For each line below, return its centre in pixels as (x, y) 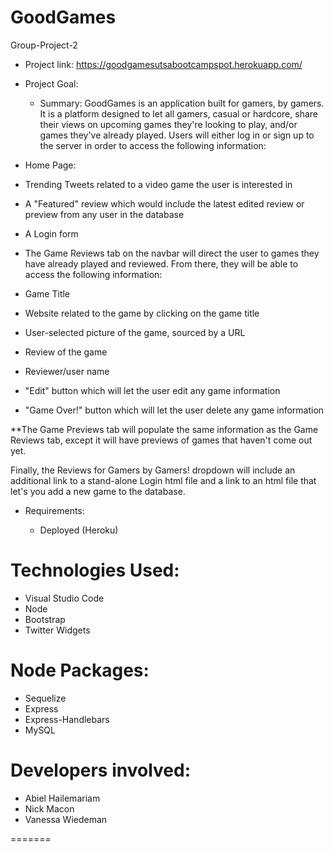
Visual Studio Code (64, 598)
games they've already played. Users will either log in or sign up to (177, 135)
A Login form (51, 233)
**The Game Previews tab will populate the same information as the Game (164, 429)
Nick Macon (49, 808)
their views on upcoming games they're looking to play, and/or (168, 124)
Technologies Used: (95, 570)
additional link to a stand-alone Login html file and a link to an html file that (163, 480)
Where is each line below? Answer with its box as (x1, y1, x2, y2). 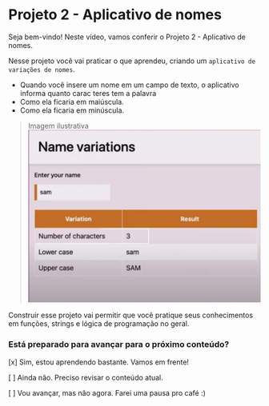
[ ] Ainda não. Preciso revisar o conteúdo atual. (8, 372, 164, 382)
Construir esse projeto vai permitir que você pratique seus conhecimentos (8, 310, 254, 320)
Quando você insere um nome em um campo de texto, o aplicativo (19, 80, 239, 90)
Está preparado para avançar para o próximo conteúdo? (8, 339, 230, 350)
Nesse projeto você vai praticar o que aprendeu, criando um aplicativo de (8, 56, 256, 66)
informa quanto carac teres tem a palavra (19, 88, 157, 98)
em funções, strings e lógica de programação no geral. (8, 319, 190, 328)
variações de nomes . (8, 64, 75, 74)
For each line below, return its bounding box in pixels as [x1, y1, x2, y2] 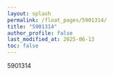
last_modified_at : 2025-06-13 [7, 36, 95, 43]
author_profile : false [7, 29, 73, 37]
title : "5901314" [7, 23, 58, 30]
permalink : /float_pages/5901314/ [7, 17, 108, 24]
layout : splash [7, 10, 51, 17]
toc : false [7, 42, 39, 49]
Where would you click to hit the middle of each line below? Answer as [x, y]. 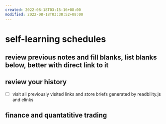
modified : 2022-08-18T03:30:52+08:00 [44, 14]
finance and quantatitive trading [56, 115]
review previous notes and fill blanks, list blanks [81, 58]
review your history [36, 82]
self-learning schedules [56, 39]
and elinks [23, 100]
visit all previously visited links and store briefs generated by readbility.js [86, 94]
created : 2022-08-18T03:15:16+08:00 [43, 10]
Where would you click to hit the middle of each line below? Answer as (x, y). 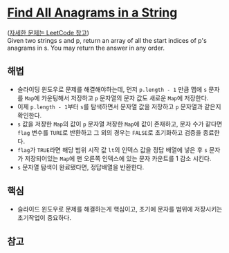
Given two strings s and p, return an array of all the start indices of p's (107, 40)
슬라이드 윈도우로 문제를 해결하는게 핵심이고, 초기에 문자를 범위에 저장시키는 (120, 209)
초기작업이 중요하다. (44, 217)
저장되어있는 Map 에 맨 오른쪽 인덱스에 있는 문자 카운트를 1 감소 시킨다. (118, 158)
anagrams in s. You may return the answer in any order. (86, 48)
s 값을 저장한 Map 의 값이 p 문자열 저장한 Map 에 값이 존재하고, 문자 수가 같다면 (120, 124)
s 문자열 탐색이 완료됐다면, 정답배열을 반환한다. (81, 167)
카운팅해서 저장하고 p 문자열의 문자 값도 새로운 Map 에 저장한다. (125, 97)
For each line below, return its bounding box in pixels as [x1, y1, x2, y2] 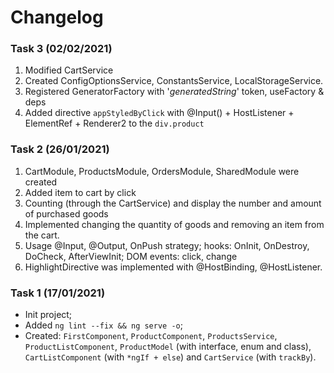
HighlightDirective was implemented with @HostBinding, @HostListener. [24, 261, 323, 273]
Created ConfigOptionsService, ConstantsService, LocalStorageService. [24, 75, 324, 87]
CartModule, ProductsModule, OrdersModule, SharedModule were [24, 165, 300, 177]
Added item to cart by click [24, 186, 137, 198]
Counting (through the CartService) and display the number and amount [24, 197, 322, 209]
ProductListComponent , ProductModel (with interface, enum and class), [24, 341, 312, 353]
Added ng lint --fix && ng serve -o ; [24, 319, 183, 331]
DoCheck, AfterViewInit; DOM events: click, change [24, 250, 238, 262]
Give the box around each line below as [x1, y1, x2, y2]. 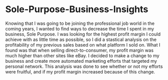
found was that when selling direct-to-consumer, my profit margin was [5, 47, 154, 53]
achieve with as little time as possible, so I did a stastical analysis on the [5, 36, 157, 43]
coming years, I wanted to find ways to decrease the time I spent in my [5, 25, 154, 31]
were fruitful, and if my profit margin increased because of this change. [5, 68, 155, 74]
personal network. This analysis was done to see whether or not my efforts [5, 63, 163, 69]
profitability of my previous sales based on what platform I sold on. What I [5, 42, 161, 48]
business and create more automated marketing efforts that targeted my [5, 58, 157, 64]
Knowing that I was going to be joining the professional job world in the [5, 20, 155, 26]
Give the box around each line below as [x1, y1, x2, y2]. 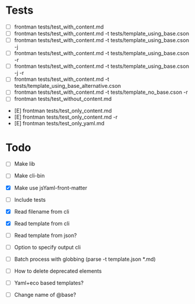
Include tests [14, 196, 46, 203]
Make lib [14, 160, 36, 167]
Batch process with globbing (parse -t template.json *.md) [14, 255, 156, 262]
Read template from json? [14, 232, 77, 239]
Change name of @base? [14, 292, 76, 299]
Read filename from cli [14, 208, 69, 215]
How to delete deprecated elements [14, 267, 102, 274]
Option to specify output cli [14, 243, 81, 251]
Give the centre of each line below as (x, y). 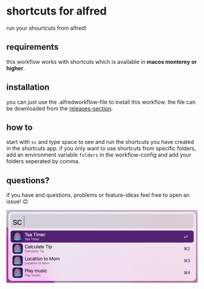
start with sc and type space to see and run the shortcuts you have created (100, 142)
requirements (32, 47)
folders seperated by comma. (43, 161)
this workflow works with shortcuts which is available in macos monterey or (102, 61)
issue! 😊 (17, 202)
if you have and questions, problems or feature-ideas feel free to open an (98, 195)
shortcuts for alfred (57, 11)
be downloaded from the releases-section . (60, 108)
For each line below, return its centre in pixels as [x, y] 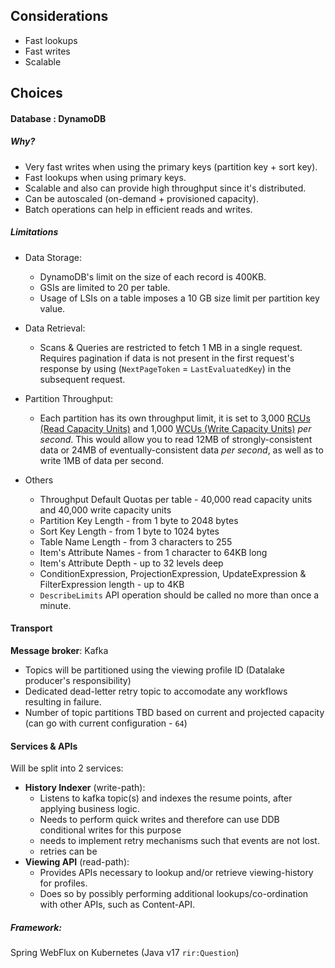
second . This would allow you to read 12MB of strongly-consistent [176, 439]
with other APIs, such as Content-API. [117, 905]
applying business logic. [89, 809]
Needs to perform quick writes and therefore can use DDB [159, 820]
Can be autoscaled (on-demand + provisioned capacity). [142, 198]
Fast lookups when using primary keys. [105, 177]
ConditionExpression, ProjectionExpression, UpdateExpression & [173, 573]
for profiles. [63, 883]
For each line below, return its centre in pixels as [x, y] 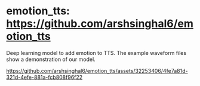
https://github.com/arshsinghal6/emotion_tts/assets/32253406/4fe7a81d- [97, 70]
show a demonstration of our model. [51, 59]
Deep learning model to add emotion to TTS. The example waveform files [96, 53]
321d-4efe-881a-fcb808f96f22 [44, 77]
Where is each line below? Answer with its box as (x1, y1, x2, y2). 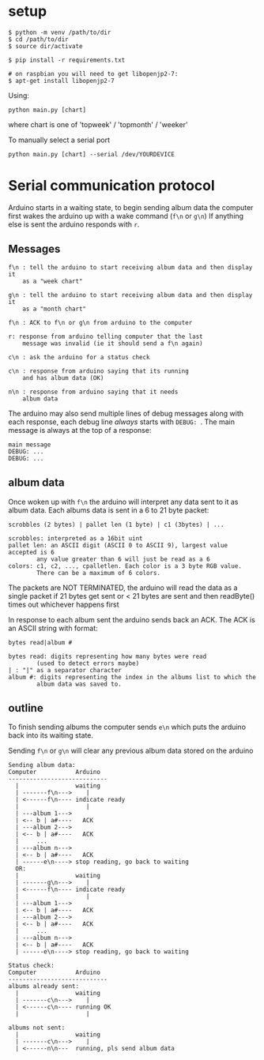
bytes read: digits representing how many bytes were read (8, 652, 207, 660)
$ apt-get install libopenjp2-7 (8, 77, 115, 85)
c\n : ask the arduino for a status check (8, 353, 150, 361)
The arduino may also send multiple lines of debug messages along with (8, 408, 243, 418)
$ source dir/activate (8, 42, 83, 50)
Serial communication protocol (8, 177, 215, 195)
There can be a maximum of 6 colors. (36, 569, 160, 577)
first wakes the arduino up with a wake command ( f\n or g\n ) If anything (8, 211, 243, 220)
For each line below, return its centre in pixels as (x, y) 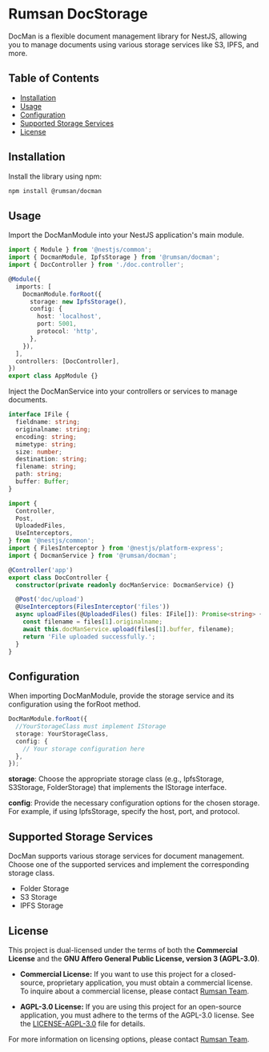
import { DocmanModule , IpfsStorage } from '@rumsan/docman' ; (114, 257)
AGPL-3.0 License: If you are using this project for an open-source (130, 1006)
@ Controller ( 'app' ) (41, 570)
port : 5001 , (57, 324)
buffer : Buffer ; (42, 482)
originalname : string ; (53, 429)
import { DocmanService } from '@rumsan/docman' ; (93, 555)
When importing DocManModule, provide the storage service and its (121, 696)
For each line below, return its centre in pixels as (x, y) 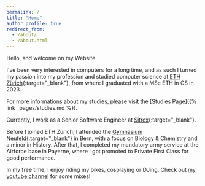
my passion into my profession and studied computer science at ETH (94, 76)
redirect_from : (26, 29)
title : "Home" (25, 18)
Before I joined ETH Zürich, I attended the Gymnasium (75, 132)
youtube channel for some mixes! (48, 176)
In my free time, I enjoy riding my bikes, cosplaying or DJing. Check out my (101, 170)
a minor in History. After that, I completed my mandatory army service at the (102, 145)
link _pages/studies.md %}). (42, 108)
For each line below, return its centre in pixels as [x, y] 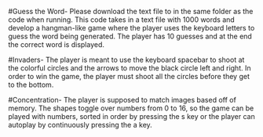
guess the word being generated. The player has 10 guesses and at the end [130, 36]
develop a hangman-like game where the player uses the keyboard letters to [131, 28]
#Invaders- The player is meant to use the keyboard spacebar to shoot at [126, 59]
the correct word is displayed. [56, 45]
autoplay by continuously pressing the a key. [80, 125]
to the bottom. [31, 85]
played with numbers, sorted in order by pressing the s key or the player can [131, 116]
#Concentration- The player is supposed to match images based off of [122, 100]
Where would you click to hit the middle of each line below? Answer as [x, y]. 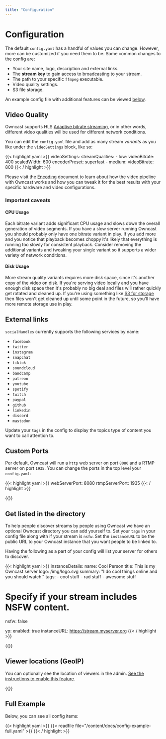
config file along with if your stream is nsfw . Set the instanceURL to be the [80, 536]
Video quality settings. [35, 84]
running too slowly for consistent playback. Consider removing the [73, 244]
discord [20, 416]
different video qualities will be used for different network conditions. [76, 132]
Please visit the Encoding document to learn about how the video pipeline [81, 177]
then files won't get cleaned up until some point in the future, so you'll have [82, 299]
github [19, 405]
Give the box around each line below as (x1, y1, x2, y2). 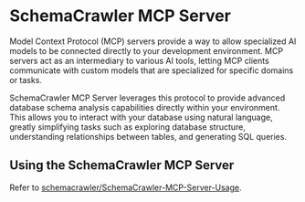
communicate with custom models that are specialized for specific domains (9, 65, 294, 76)
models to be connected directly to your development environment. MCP (9, 45, 284, 56)
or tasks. (9, 74, 43, 85)
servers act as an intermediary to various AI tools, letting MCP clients (9, 55, 269, 66)
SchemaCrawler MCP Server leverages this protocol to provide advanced (9, 92, 286, 103)
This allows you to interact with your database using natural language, (9, 112, 273, 122)
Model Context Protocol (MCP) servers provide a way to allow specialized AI (9, 36, 297, 47)
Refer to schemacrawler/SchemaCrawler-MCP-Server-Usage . (9, 182, 242, 193)
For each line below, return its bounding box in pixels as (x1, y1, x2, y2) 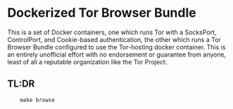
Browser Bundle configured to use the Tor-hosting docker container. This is (7, 43, 226, 51)
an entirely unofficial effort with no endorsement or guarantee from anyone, (7, 50, 227, 59)
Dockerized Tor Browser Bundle (7, 5, 196, 21)
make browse (20, 96, 55, 103)
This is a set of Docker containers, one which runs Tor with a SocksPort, (7, 28, 217, 36)
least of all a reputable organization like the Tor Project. (7, 57, 168, 66)
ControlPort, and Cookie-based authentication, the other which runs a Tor (7, 35, 222, 43)
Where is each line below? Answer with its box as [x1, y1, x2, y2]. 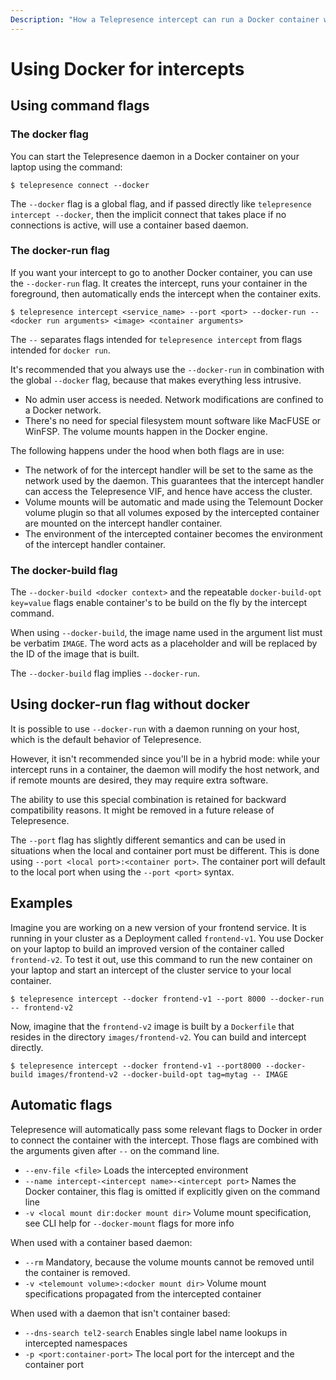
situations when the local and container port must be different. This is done [10, 844, 320, 856]
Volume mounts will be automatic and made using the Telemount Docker [24, 496, 324, 508]
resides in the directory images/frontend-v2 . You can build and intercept [10, 1031, 307, 1043]
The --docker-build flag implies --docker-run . [10, 667, 201, 680]
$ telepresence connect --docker [10, 180, 150, 190]
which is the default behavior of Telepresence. [10, 733, 202, 745]
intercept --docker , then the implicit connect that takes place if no [10, 208, 287, 220]
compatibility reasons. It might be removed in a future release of [10, 804, 275, 816]
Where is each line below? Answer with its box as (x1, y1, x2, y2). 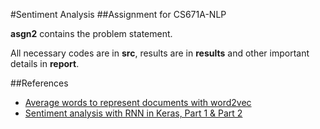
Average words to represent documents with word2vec (24, 97, 252, 108)
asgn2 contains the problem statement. (10, 28, 173, 39)
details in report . (10, 58, 80, 69)
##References (10, 77, 69, 89)
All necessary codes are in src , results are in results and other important (10, 47, 310, 59)
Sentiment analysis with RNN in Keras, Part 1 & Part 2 (24, 107, 243, 119)
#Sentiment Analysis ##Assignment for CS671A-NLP (10, 9, 227, 20)
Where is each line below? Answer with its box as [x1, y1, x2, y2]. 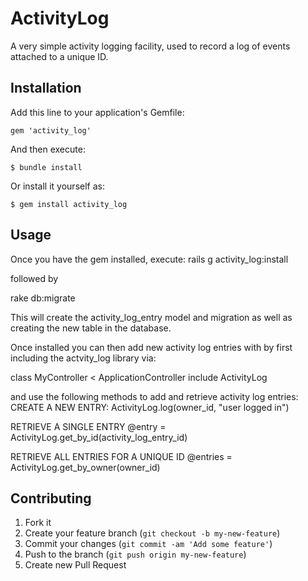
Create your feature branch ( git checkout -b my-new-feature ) [24, 527, 281, 539]
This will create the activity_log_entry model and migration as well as [10, 311, 293, 323]
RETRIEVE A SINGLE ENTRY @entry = [10, 420, 167, 432]
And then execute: [10, 143, 86, 155]
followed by [10, 272, 59, 284]
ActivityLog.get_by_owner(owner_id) [10, 461, 161, 473]
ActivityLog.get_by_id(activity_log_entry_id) [10, 431, 188, 443]
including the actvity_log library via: [10, 352, 157, 364]
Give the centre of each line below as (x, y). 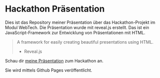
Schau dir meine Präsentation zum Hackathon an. (54, 61)
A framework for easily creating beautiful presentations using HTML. (85, 42)
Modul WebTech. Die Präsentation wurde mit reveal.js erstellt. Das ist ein (77, 27)
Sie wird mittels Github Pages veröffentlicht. (49, 70)
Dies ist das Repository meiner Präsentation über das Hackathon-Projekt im (80, 22)
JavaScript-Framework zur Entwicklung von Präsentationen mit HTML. (75, 32)
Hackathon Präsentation (55, 9)
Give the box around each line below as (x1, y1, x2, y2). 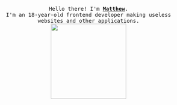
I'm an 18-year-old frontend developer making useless (5, 11, 172, 18)
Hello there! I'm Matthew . (48, 5, 129, 12)
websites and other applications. (37, 17, 140, 24)
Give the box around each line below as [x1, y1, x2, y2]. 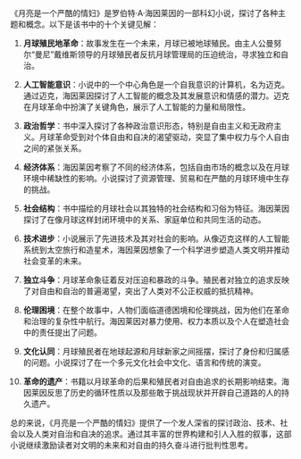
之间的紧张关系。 [22, 143, 87, 154]
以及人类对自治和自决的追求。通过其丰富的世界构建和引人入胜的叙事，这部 [17, 429, 292, 439]
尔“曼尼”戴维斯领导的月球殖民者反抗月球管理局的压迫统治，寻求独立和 [22, 49, 281, 60]
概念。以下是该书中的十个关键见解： [25, 19, 159, 29]
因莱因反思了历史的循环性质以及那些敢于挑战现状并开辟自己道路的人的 [22, 388, 282, 397]
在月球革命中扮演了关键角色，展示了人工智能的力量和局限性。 [22, 102, 251, 112]
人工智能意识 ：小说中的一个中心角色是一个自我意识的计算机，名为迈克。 [22, 79, 289, 89]
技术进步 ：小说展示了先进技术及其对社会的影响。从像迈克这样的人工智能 [22, 233, 289, 244]
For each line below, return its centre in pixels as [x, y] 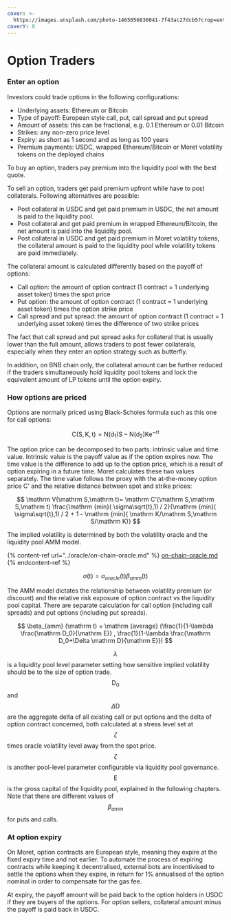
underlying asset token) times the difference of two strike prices [108, 323]
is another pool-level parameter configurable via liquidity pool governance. [113, 767]
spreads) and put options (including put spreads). [77, 613]
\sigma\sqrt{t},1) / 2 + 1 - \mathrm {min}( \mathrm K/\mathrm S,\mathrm [115, 513]
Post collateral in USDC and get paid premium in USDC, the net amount [118, 209]
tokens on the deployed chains [60, 154]
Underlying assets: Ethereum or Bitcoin [73, 110]
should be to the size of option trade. [59, 672]
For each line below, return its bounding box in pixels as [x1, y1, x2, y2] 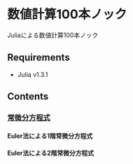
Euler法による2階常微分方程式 [7, 149, 94, 158]
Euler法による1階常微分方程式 [7, 131, 93, 140]
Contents [7, 90, 49, 102]
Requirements [7, 52, 70, 64]
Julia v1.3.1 [17, 70, 48, 78]
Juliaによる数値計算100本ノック [7, 31, 99, 39]
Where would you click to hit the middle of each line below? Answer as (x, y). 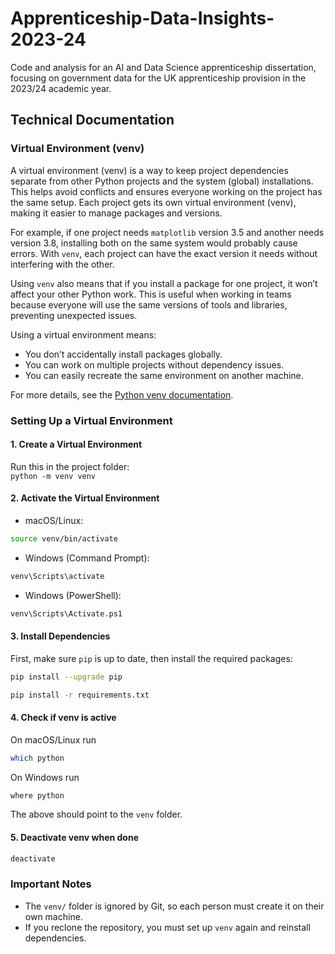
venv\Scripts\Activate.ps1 (66, 613)
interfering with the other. (62, 264)
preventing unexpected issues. (74, 315)
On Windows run (45, 777)
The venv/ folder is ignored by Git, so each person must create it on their (174, 906)
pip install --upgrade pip (66, 677)
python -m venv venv (53, 476)
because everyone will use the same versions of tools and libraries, (149, 304)
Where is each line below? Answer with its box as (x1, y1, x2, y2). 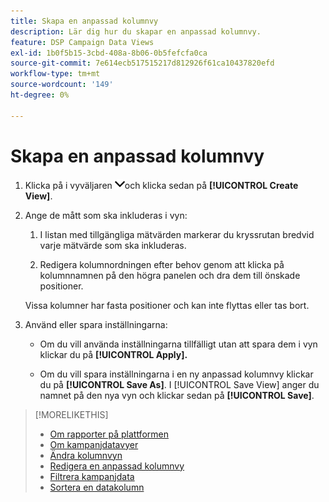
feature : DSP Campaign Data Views (10, 37, 155, 47)
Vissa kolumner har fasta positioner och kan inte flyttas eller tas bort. (24, 299, 310, 311)
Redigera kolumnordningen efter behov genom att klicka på (39, 258, 285, 270)
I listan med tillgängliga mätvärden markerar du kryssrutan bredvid (39, 228, 315, 240)
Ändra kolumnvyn (49, 449, 123, 461)
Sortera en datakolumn (49, 481, 145, 493)
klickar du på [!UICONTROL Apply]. (39, 348, 188, 360)
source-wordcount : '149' (10, 80, 114, 90)
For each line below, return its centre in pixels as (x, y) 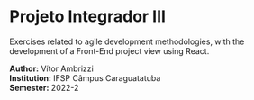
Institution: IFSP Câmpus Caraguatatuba (85, 77)
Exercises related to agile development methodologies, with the (127, 41)
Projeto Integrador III (88, 17)
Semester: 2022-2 (44, 87)
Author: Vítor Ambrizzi (52, 68)
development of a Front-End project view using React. (109, 50)
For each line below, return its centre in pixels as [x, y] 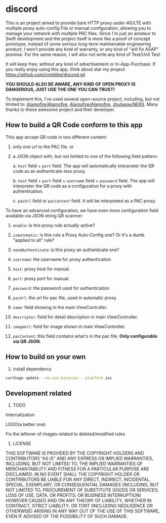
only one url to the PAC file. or [43, 147]
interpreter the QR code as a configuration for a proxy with [72, 186]
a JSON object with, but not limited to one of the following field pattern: [85, 156]
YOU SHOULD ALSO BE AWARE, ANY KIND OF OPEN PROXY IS [71, 84]
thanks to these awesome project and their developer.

* * *

### Activity
Exactly the lines above from the one that contains "klickar du på" down to the one that contains "a JSON object" are to be output, both ends kept and pictures omitted.

### Completed exercise
klickar du på [!UICONTROL Apply]. (39, 348, 188, 360)
source-wordcount : '149' (10, 80, 114, 90)
For each line below, return its centre in pixels as (x, y) 
Institution: IFSP Câmpus Caraguatatuba (85, 77)
Exercises related to agile development methodologies, with the (127, 41)
Projeto Integrador III (88, 17)
Semester: 2022-2 (44, 87)
Author: Vítor Ambrizzi (52, 68)
development of a Front-End project view using React. (109, 50)
For each line below, return its centre in pixels as [x, y] 
only one url to the PAC file. or [43, 147]
interpreter the QR code as a configuration for a proxy with [72, 186]
a JSON object with, but not limited to one of the following field pattern: [85, 156]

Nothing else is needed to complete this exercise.